I thought it might be useful to post this for anyone else wanting to 'have a go' and not finding any useful information online, or rather lots of "don't do it" messages.

I hooked up the old NAD 5120 with Ortofom OMB (?) MM cart to the RME Babyface Pro fs analogue 3/4 inputs. These inputs are for unbalanced line level sources like CD players, cassette decks for example, but are also capable of handling a passive (normal) electric guitar pickup output so one can play guitar or bass in directly and use amp sims or re-amp the recording later. The cartridge/stylus, from what I gather, is expecting to see a 47k Ohm impedance. Mic preamps are not suitable as they are in the 1-10k Ohms range and will massively screw up the frequency response. The DI inputs on this interface are both 1Meg Ohm so may also add some frequency response problems but won't be anywhere near as bad and won't 'load down' the cartridge.
Next is RIAA de-emphasis. Vinyl is created from an audio source that is EQ'd to suck the bass out and boost the treble, we're talking +/-20 dB at the extremes here. This is so so that more play time can be cut into the vinyl disc and for other technical reasons that are well published. When using a device without this RIAA EQ de-emphasis everything is going to sound very bad, no bottom end and ultra fizzy treble. It's pretty easy to simulate this curve in software and there are quite decent and accurate implementations around.

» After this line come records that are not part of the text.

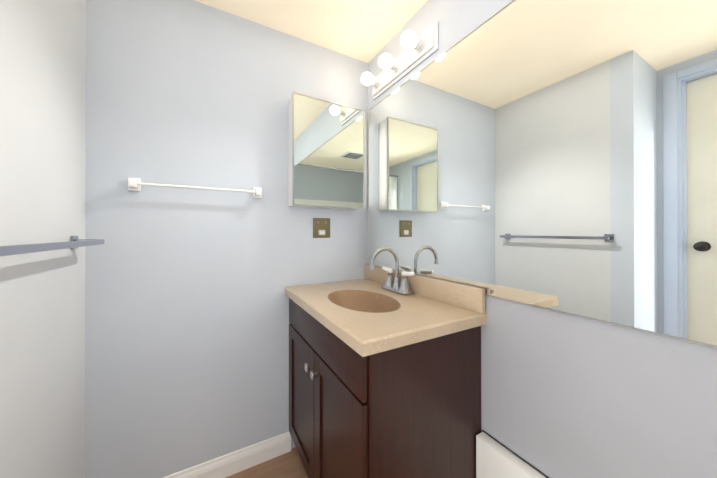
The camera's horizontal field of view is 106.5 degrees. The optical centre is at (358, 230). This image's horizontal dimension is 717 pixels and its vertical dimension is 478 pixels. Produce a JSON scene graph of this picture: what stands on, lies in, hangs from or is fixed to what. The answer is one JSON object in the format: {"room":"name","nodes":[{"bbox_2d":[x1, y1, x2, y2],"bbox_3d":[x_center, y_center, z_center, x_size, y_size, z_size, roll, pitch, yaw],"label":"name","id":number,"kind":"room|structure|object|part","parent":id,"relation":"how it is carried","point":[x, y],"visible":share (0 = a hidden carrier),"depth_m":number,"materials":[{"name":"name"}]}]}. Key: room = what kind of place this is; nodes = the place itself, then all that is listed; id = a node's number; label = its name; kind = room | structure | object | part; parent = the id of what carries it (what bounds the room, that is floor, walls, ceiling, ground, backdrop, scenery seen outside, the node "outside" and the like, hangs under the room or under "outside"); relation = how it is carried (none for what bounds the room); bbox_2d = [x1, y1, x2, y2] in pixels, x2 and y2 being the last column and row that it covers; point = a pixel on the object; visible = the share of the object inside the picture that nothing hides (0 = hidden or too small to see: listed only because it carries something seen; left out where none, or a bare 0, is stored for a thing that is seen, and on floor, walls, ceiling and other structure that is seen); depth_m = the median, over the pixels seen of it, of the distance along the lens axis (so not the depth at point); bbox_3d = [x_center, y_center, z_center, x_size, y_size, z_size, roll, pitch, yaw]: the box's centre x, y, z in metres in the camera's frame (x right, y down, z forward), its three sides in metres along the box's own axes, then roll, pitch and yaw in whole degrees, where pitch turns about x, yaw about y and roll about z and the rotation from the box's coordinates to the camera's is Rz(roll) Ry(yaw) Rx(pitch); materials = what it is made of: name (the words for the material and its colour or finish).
{"room":"bathroom","nodes":[
{"label":"bathroom","id":0,"kind":"room"},
{"bbox_2d":[0,0,85,477],"bbox_3d":[-0.890,0.053,0.663,0.100,2.140,0.730,0,0,-29],"label":"wall","id":1,"kind":"structure","parent":0,"point":[42,196],"depth_m":0.75,"materials":[{"name":"paint"}]},
{"bbox_2d":[0,236,103,255],"bbox_3d":[-0.787,0.038,0.661,0.075,0.044,0.659,0,0,-29],"label":"towel rail","id":2,"kind":"object","parent":1,"relation":"attached to","point":[74,242],"visible":0.98,"depth_m":0.62,"materials":[{"name":"grey metal"}]},
{"bbox_2d":[85,0,367,477],"bbox_3d":[-0.508,0.055,1.354,1.444,2.140,0.100,0,0,-29],"label":"wall","id":3,"kind":"structure","parent":0,"point":[187,322],"depth_m":1.18,"materials":[{"name":"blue paint"}]},
{"bbox_2d":[127,178,261,197],"bbox_3d":[-0.684,-0.185,1.168,0.506,0.052,0.051,0,0,-29],"label":"towel rail","id":4,"kind":"object","parent":3,"relation":"attached to","point":[134,184],"visible":1,"depth_m":1.12,"materials":[{"name":"white ceramic"}]},
{"bbox_2d":[163,431,290,477],"bbox_3d":[-0.679,1.077,1.189,0.761,0.095,0.013,0,0,-29],"label":"baseboard","id":5,"kind":"structure","parent":3,"relation":"attached to","point":[232,463],"depth_m":1.25,"materials":[{"name":"white paint"}]},
{"bbox_2d":[313,218,329,237],"bbox_3d":[-0.200,-0.016,1.465,0.100,0.108,0.008,0,0,-29],"label":"electrical outlet plate","id":6,"kind":"object","parent":3,"relation":"attached to","point":[321,227],"visible":1,"depth_m":1.46,"materials":[{"name":"gold metal"}]},
{"bbox_2d":[288,91,364,209],"bbox_3d":[-0.166,-0.396,1.430,0.403,0.549,0.104,0,0,-29],"label":"upper cabinet","id":7,"kind":"object","parent":3,"relation":"attached to","point":[326,153],"visible":1,"depth_m":1.37,"materials":[{"name":"mirror"}]},
{"bbox_2d":[226,447,307,477],"bbox_3d":[0.027,1.145,-0.013,1.850,0.050,3.000,0,0,-29],"label":"floor","id":8,"kind":"structure","parent":0,"point":[288,465],"depth_m":1.26,"materials":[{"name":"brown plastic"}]},
{"bbox_2d":[285,247,486,477],"bbox_3d":[0.031,0.599,1.142,0.505,1.050,0.786,0,0,-29],"label":"bathroom vanity","id":9,"kind":"object","parent":8,"relation":"on","point":[384,372],"visible":1,"depth_m":0.87,"materials":[{"name":"brown wood"}]},
{"bbox_3d":[-0.256,0.740,1.203,0.018,0.540,0.370,0,0,-29],"label":"door","id":10,"kind":"part","parent":9,"relation":"part of","materials":[{"name":"brown wood"}]},
{"bbox_3d":[-0.182,0.539,1.031,0.024,0.026,0.090,0,0,-29],"label":"knob","id":11,"kind":"part","parent":9,"relation":"part of","materials":[{"name":"silver metal"}]},
{"bbox_3d":[-0.164,0.397,1.042,0.018,0.130,0.744,0,0,-29],"label":"drawer","id":12,"kind":"part","parent":9,"relation":"part of","materials":[{"name":"brown wood"}]},
{"bbox_3d":[-0.072,0.738,0.877,0.018,0.540,0.370,0,0,-29],"label":"door","id":13,"kind":"part","parent":9,"relation":"part of","materials":[{"name":"brown wood"}]},
{"bbox_2d":[328,290,400,312],"bbox_3d":[0.014,0.343,1.113,0.256,0.117,0.400,0,0,-29],"label":"sink","id":14,"kind":"object","parent":9,"relation":"in","point":[348,301],"depth_m":1.23,"materials":[{"name":"ceramic"}]},
{"bbox_2d":[370,247,413,294],"bbox_3d":[0.130,0.179,1.236,0.180,0.210,0.236,0,0,-29],"label":"tap","id":15,"kind":"object","parent":9,"relation":"on","point":[397,282],"depth_m":1.24,"materials":[{"name":"silver metal"}]},
{"bbox_2d":[195,0,427,62],"bbox_3d":[0.027,-1.045,-0.005,1.850,0.050,3.000,0,0,-29],"label":"ceiling","id":16,"kind":"structure","parent":0,"point":[366,31],"depth_m":1.28,"materials":[{"name":"paint"}]},
{"bbox_2d":[368,0,716,477],"bbox_3d":[0.814,0.052,0.377,0.100,2.140,2.900,0,0,-29],"label":"wall","id":17,"kind":"structure","parent":0,"point":[563,395],"depth_m":0.69,"materials":[{"name":"grey paint"}]},
{"bbox_2d":[361,21,437,99],"bbox_3d":[0.157,-0.821,1.312,0.128,0.120,0.504,0,0,-29],"label":"sconce","id":18,"kind":"object","parent":17,"relation":"attached to","point":[418,50],"visible":1,"depth_m":1.27,"materials":[{"name":"white paint"}]},
{"bbox_2d":[476,432,545,477],"bbox_3d":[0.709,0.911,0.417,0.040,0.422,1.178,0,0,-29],"label":"bathtub","id":19,"kind":"object","parent":17,"relation":"attached to","point":[494,459],"depth_m":0.86,"materials":[{"name":"white ceramic"}]},
{"bbox_2d":[482,430,548,477],"bbox_3d":[0.724,0.698,0.426,0.004,0.003,1.178,0,0,-29],"label":"trim","id":20,"kind":"structure","parent":17,"relation":"attached to","point":[528,463],"depth_m":0.83,"materials":[{"name":"grey"}]},
{"bbox_2d":[368,0,716,347],"bbox_3d":[0.498,-0.252,0.826,0.008,0.949,1.791,0,0,-29],"label":"wall mirror","id":21,"kind":"object","parent":17,"relation":"attached to","point":[560,156],"visible":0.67,"depth_m":0.71,"materials":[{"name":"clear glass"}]}
]}

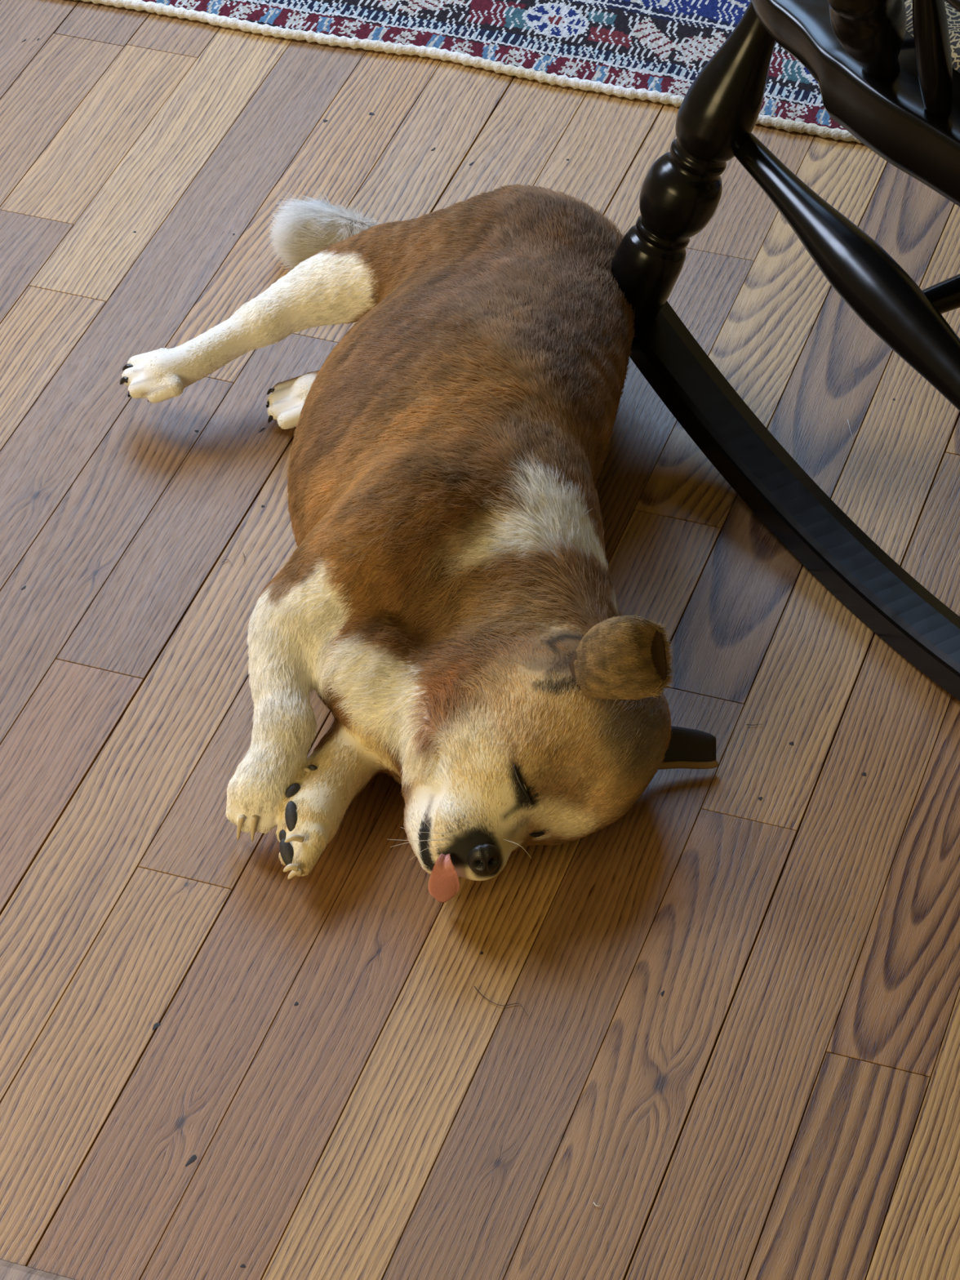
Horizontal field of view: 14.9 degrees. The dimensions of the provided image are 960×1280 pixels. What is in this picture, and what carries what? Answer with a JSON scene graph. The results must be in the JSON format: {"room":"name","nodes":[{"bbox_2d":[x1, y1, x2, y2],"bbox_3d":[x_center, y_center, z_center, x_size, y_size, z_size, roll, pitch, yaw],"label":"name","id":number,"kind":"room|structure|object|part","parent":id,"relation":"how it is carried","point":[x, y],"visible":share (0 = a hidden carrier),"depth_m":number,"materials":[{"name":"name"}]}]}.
{"room":"living room","nodes":[
{"label":"living room","id":0,"kind":"room"},
{"bbox_2d":[0,0,959,1279],"bbox_3d":[0.121,-0.076,3.201,3.220,0.030,4.410,12,42,14],"label":"floor","id":1,"kind":"structure","parent":0,"point":[738,1042],"depth_m":2.92,"materials":[{"name":"brown wood"}]},
{"bbox_2d":[0,1259,74,1279],"bbox_3d":[-0.181,0.493,2.508,3.150,0.017,0.066,12,42,14],"label":"trim","id":2,"kind":"structure","parent":1,"relation":"on","point":[8,1270],"depth_m":2.56,"materials":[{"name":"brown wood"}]},
{"bbox_2d":[120,183,718,902],"bbox_3d":[-0.070,-0.158,3.110,0.467,0.207,0.926,-3,41,-5],"label":"dog","id":3,"kind":"object","parent":1,"relation":"on","point":[446,592],"visible":1,"depth_m":2.92},
{"bbox_2d":[81,0,861,143],"bbox_3d":[0.403,-0.805,4.030,2.700,0.013,0.918,12,42,14],"label":"rug","id":4,"kind":"object","parent":1,"relation":"on","point":[654,51],"visible":0.71,"depth_m":3.82,"materials":[{"name":"fabric"}]},
{"bbox_2d":[474,986,528,1016],"bbox_3d":[0.016,0.273,2.765,0.050,0.001,0.009,19,44,21],"label":"hair strand","id":5,"kind":"object","parent":1,"relation":"on","point":[474,986],"visible":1,"depth_m":2.76,"materials":[{"name":"brown"}]},
{"bbox_2d":[610,0,959,701],"bbox_3d":[0.652,-0.388,2.733,0.641,1.061,1.305,-22,45,-25],"label":"rocking chair","id":6,"kind":"object","parent":1,"relation":"on","point":[897,92],"visible":1,"depth_m":3.09,"materials":[{"name":"black paint"}]},
{"bbox_3d":[0.183,-0.415,3.189,0.152,0.318,0.068,-4,41,-5],"label":"leg","id":7,"kind":"part","parent":6,"relation":"part of","materials":[{"name":"black paint"}]},
{"bbox_3d":[0.472,-0.488,3.015,0.406,0.064,0.522,-22,45,-25],"label":"seat","id":8,"kind":"part","parent":6,"relation":"part of","materials":[{"name":"black paint"}]},
{"bbox_3d":[0.296,-0.491,2.817,0.059,0.222,0.169,12,42,14],"label":"arm post","id":9,"kind":"part","parent":6,"relation":"part of","materials":[{"name":"black paint"}]},
{"bbox_2d":[904,0,959,72],"bbox_3d":[0.533,-0.479,2.923,0.307,0.034,0.331,-23,46,-25],"label":"cushion","id":10,"kind":"object","parent":6,"relation":"on","point":[953,15],"visible":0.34,"depth_m":2.92,"materials":[{"name":"fabric"}]},
{"bbox_3d":[0.356,-0.467,2.611,0.073,0.031,0.379,-29,48,-30],"label":"arm","id":11,"kind":"part","parent":6,"relation":"part of","materials":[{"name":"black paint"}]}
]}

So RCA Left and Right out f the turntable, into the two 1/4" unbalanced connectors on the side of the BFPfs, set to -10dBv and gain at maximum +9dB.
Comes into the DAW and I apply an approximation of the RIAA EQ curve. Apply +24dB of gain and we are now listening to a vinyl record on the computer, and it sounds decent enough.

I am not saying that this method is anywhere near the best method. The signal is simply far too small for those inputs on this device to do much with. It would be preferable to purchase or build a small amplifier circuit with adjustable impedance to handle different cartridges that may arise. This could then feed mic pre amps balanced and just be cleaner and more accurate overall. Or one could buy an off-the-shelf phono pre with built in RIAA EQ and just use it as is, very easy and mostly decent enough results. Heck, one could always utilise the phono pre in an integrated amplifier if it has one and has tape record outputs.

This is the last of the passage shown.